Tahoe was really great, Carrie.







I got new skis at the ski swap in October so this was the first time I got to use them! I really like them, and I had a blast. My brother drove down from WA so it was nice to visit with him. The skiing wasn't perfect (in fact they got two inches of new snow the day after I left!) but the skies were clear all day and the view of the lake was spectacular! I definitely got a "Rocky Mountain High" while I was up there!







Don't know if it was the alititude, the beauty of the mountains, being psyched about skiing, happy to see my brother, or a combination of it all, but I felt awesome!









I did miss the kids a little and I was glad to come back home, but it was so very nice to only have to worry about ME for a few days! Weird not to have so much responsibility, YK? DH was SO ready for me to come home!!!









We were at the grocery store today and as we were finishing up Zachary was starting to get edgy. On our way to the checkout line he starts yelling "Come oooooon! Let's _go_, Honey!" I was laughing so hard. It's so hard to be "mad" at him when he's throwing a tantrum while calling you Honey...
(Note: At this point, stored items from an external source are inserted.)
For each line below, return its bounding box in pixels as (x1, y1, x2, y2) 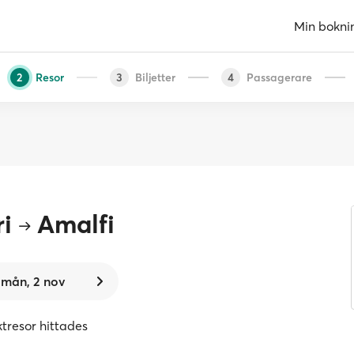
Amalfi (36, 209, 115, 239)
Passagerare (246, 70, 312, 85)
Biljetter (134, 70, 175, 85)

Then while we were waiting (patiently) in line the kids found that horrible gum-in-a-tube crap. Zachary opened one and squeezed a little onto the floor before I took it away from him. When it was our turn in line, I handed the tube to the cashier and asked her to ring it up for us and then throw it away. She says "Throw it away? WHY?!? Is there something wrong with it?" Like, she was so amazed that I didn't want my kid to have junk. I'm standing there thinking "I have two crabby toddlers, a bunch of food to check out, and a child in a wheelchair, and you're arguing with me about the damn gum??? Just charge me for it and shut up!" But of course I was "polite" (in my own little way







). Weirdos!

That community sounds GREAT, punk!!! It sounds like just the sort of place I need, lol... My best friend always jokes with me that we need to hurry up and win the lottery so we can retire on our "hippie commune". A small community of famiy and friends all working and playing together harmoniously and peacefully. Sounds too good to be true, but I have faith!







I hope you find what you're looking for, Carrie, and enjoy yourself!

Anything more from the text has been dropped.